• _Brief_: With pictures excluded, retype exactly every line from the one containing "explain how such" to the end of the records below.

(Excerpted records Opens)

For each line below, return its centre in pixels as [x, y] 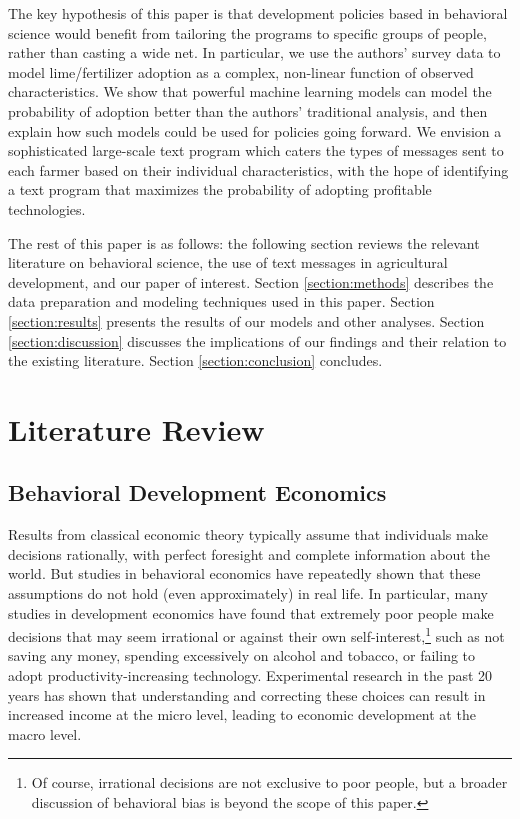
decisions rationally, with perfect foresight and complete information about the [249, 553]
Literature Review [136, 428]
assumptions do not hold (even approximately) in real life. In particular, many [248, 593]
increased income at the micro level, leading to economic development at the [242, 714]
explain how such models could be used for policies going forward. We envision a [255, 130]
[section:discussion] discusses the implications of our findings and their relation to [257, 340]
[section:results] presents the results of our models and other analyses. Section [246, 320]
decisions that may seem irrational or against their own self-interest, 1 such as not [256, 634]
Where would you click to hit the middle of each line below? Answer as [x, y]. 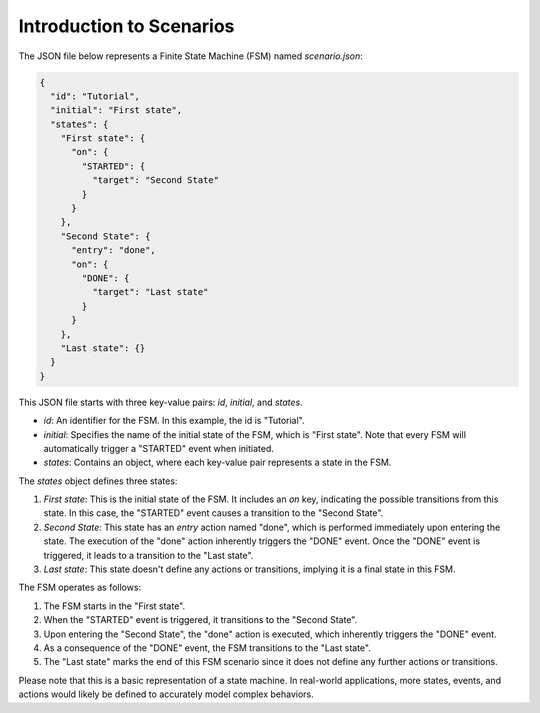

(Excerpted records Closes)

• _Answer_:
explain how such models could be used for policies going forward. We envision a [255, 130]
[section:discussion] discusses the implications of our findings and their relation to [257, 340]
[section:results] presents the results of our models and other analyses. Section [246, 320]
decisions that may seem irrational or against their own self-interest, 1 such as not [256, 634]
Where would you click to hit the middle of each line below? Answer as [x, y]. 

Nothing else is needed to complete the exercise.